Re: problem with discard granularity in sd

David Buckley <dbuckley@xxxxxxxxxxx> · Wed, 12 Apr 2017 16:58:22 -0700

Hi Martin,

I have identified the key difference between the older working kernels
and newer ones; on older kernels the provisioning_mode is set to
'unmap', while on newer kernels it is 'writesame_16'.  This is due to
a change in sd_read_block_limits which prevents selection of
SD_LBP_UNMAP if the disk reports lbprz=1, which I'm assuming is the
desired behavior.

As I mentioned previously, one difference between working and failing
kernels is that discard_max_bytes is double the size on the latter.
To determine whether the NetApp incorrectly handles WRITE SAME with
UNMAP in general or if the increase in discard_max_bytes was
responsible, I swapped max_ws_blocks with max_unmap_blocks for WS16
requests in sd_config_discard in my test kernel.  Testing with this
change showed UNMAP requests working as expected, indicating that the
discard_max_bytes change is directly responsible for the failing
requests.

The underlying issue seems to be that (per VPD page) the maximum
supported unmap request is 8192 * 512 = 4194304 bytes, while the
maximum write same request is 0x4000 * 512 = 8388608 bytes.  It
appears both of these values are correct, and in the case where a WS
UNMAP request larger than 8192 blocks is received the UNMAP is ignored
and the result is effectively a WS ZERO request.

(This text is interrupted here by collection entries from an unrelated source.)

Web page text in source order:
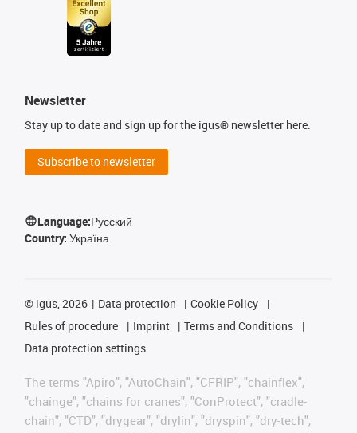
Newsletter
Stay up to date and sign up for the igus® newsletter here.
Subscribe to newsletter
Language:Русский
Country: Україна
© igus, 2026 Data protection
Cookie Policy
Rules of procedure
Imprint
Terms and Conditions
Data protection settings
The terms "Apiro", "AutoChain", "CFRIP", "chainflex",
"chainge", "chains for cranes", "ConProtect", "cradle-
chain", "CTD", "drygear", "drylin", "dryspin", "dry-tech",
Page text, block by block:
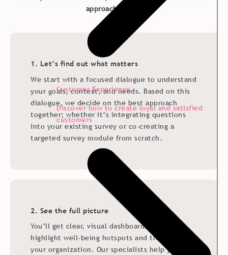
Customer Experience
Discover how to create loyal and satisfied
customers
approach works:
1. Let’s find out what matters
We start with a focused dialogue to understand
your goals, context, and needs. Based on this
dialogue, we decide on the best approach
together; whether it’s integrating questions
into your existing survey or co-creating a
targeted survey module from scratch.
2. See the full picture
You’ll get clear, visual dashboards that
highlight well-being hotspots and trends across
your organization. Our specialists help you
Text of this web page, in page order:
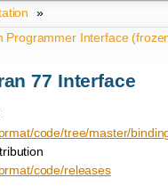
»
Programmer Interface
77 Interface
code/tree/master/
code/releases
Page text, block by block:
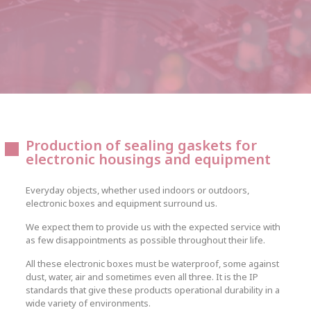
Production of sealing gaskets for
electronic housings and equipment
Everyday objects, whether used indoors or outdoors,
electronic boxes and equipment surround us.
We expect them to provide us with the expected service with
as few disappointments as possible throughout their life.
All these electronic boxes must be waterproof, some against
dust, water, air and sometimes even all three. It is the IP
standards that give these products operational durability in a
wide variety of environments.

If I'm correct in my understanding, then it seems like the root cause
of the failures is that the current code assumes a disk will always
support WS UNMAP requests up to max_ws_blocks and does not account for
a case where max_unmap_blocks is smaller than max_ws_blocks.

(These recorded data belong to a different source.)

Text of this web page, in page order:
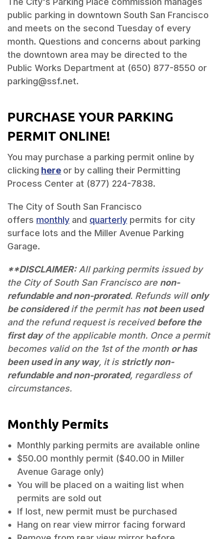
public parking in downtown South San Francisco
and meets on the second Tuesday of every
month. Questions and concerns about parking
the downtown area may be directed to the
Public Works Department at (650) 877-8550 or
parking@ssf.net.
PURCHASE YOUR PARKING
PERMIT ONLINE!
You may purchase a parking permit online by
clicking here or by calling their Permitting
Process Center at (877) 224-7838.
The City of South San Francisco
offers monthly and quarterly permits for city
surface lots and the Miller Avenue Parking
Garage.
**DISCLAIMER:All parking permits issued by
the City of South San Francisco are non-
refundable and non-prorated. Refunds willonly
be consideredif the permit has not been used
and the refund request is receivedbefore the
first dayof the applicable month. Once a permit
becomes valid on the 1st of the month or has
been used in any way, it is strictly non-
refundable and non-prorated, regardless of
circumstances.
Monthly Permits
Monthly parking permits are available online
$50.00 monthly permit ($40.00 in Miller
Avenue Garage only)
You will be placed on a waiting list when
permits are sold out
If lost, new permit must be purchased
Hang on rear view mirror facing forward
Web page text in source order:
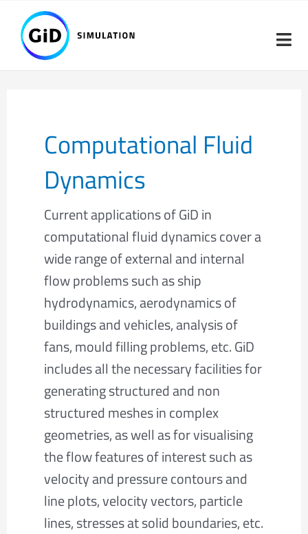
content
Computational Fluid
Dynamics
Current applications of GiD in
computational fluid dynamics cover a
wide range of external and internal
flow problems such as ship
hydrodynamics, aerodynamics of
buildings and vehicles, analysis of
fans, mould filling problems, etc. GiD
includes all the necessary facilities for
generating structured and non
structured meshes in complex
geometries, as well as for visualising
the flow features of interest such as
velocity and pressure contours and
line plots, velocity vectors, particle
lines, stresses at solid boundaries, etc.
pagination
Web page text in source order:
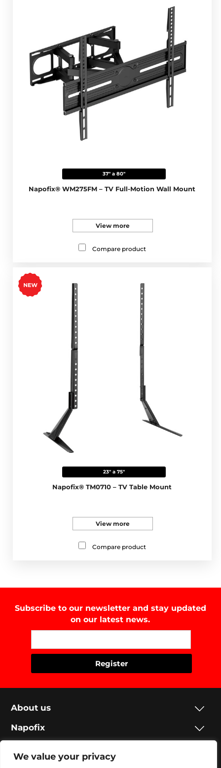
We value your privacy
37" a 80"
Napofix® WM275FM – TV Full-Motion Wall Mount
View more
Compare product
23" a 75"
Napofix® TM0710 – TV Table Mount
View more
Compare product
Subscribe to our newsletter and stay updated
on our latest news.
About us
Napofix
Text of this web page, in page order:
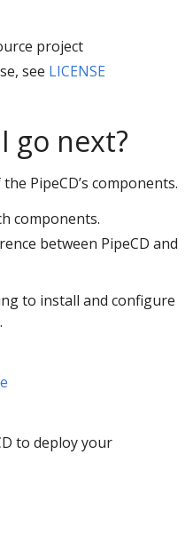
project
see LICENSE
go next?
PipeCD’s components.
components.
between PipeCD and
to install and configure
to deploy your
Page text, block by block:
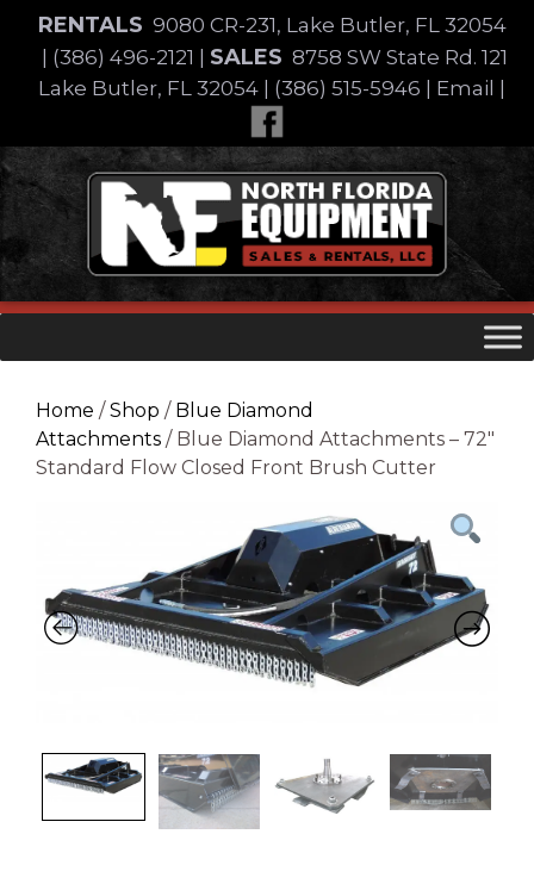
content
RENTALS 9080 CR-231, Lake Butler, FL 32054
(386) 496-2121 SALES 8758 SW State Rd. 121
Lake Butler, FL 32054
(386) 515-5946 Email
Skip
to
content
Home /Shop / Blue Diamond
Attachments / Blue Diamond Attachments – 72″
Standard Flow Closed Front Brush Cutter
Previous
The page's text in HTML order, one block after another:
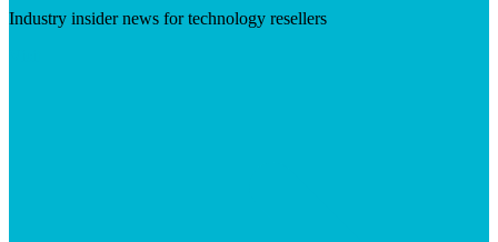
Industry insider news for technology resellers
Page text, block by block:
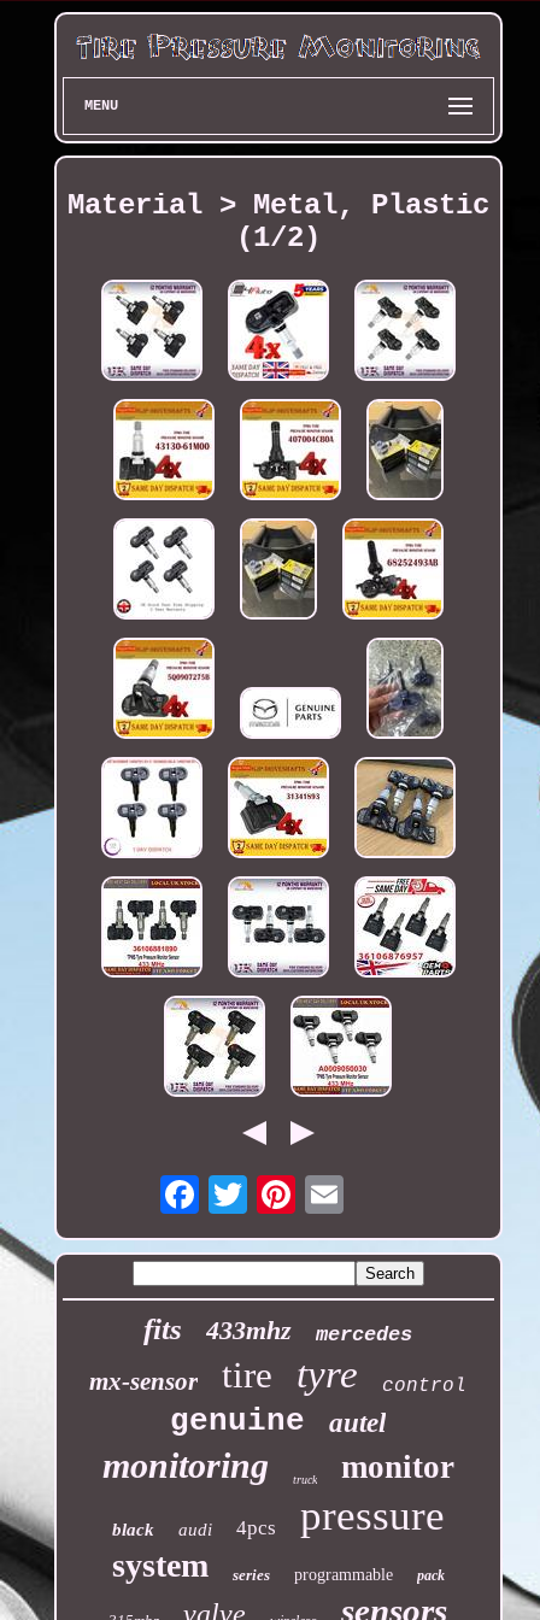
MENU
Material > Metal, Plastic
(1/2)
Email
fits 433mhz mercedes
mx-sensor tire tyre control
genuine autel
monitoring truck monitor
black audi 4pcs pressure
system series programmable pack
sensors
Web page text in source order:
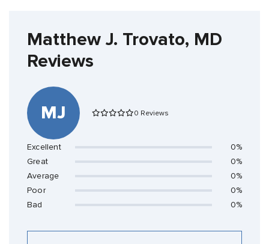
Matthew J. Trovato, MD
Reviews
MJ 0 Reviews
Excellent
0%
Great
0%
Average
0%
Poor
0%
Bad
0%

I would think something like this could be a reasonable fix:

diff --git a/drivers/scsi/sd.c b/drivers/scsi/sd.c
index fe0f799..b0233c2 100644
--- a/drivers/scsi/sd.c
+++ b/drivers/scsi/sd.c
@@ -643,6 +643,8 @@ static void sd_config_discard(struct scsi_disk
*sdkp, unsigned int mode)
        struct request_queue *q = sdkp->disk->queue;
        unsigned int logical_block_size = sdkp->device->sector_size;
        unsigned int max_blocks = 0;
+        unsigned int max_ws_unmap_blocks =
+                min_not_zero(sdkp->max_ws_blocks, sdkp->max_unmap_blocks);

        q->limits.discard_zeroes_data = 0;

@@ -679,7 +681,7 @@ static void sd_config_discard(struct scsi_disk
*sdkp, unsigned int mode)
                break;

        case SD_LBP_WS16:
-               max_blocks = min_not_zero(sdkp->max_ws_blocks,
+               max_blocks = min_not_zero(max_ws_unmap_blocks,
                                          (u32)SD_MAX_WS16_BLOCKS);
                q->limits.discard_zeroes_data = sdkp->lbprz;
                break;


Thanks yet again for all your help.

-David

On Tue, Apr 11, 2017 at 6:55 PM, Martin K. Petersen
<martin.petersen@xxxxxxxxxx> wrote:
>
> David,
>
>> I am wondering if part of the issue is that in my use case, UNMAP and
>> WRITE SAME zeros result in very different results.  With thin
>> provisioned LUNs, UNMAP requests result in the blocks being freed and
>> thus reduces the actual size of the LUN allocation on disk.  If WRITE
>> SAME requests are used to zero the blocks, they remain allocated and
>> thus the real size of the LUN grows to match the allocated size
>> (effectively thick-provisioning the LUN).
>
> The filer explicitly reported support for WRITE SAME(10/16) with UNMAP.
> It seems very odd that it would then completely ignore the UNMAP bit and
> do a regular WRITE SAME.
>
> Are you running latest firmware, btw.?
>
> In any case. The changes I mentioned are now queued up for 4.12. But
> it'll obviously take a while for those to trickle into the
> distributions...
>
> --
> Martin K. Petersen      Oracle Linux Engineering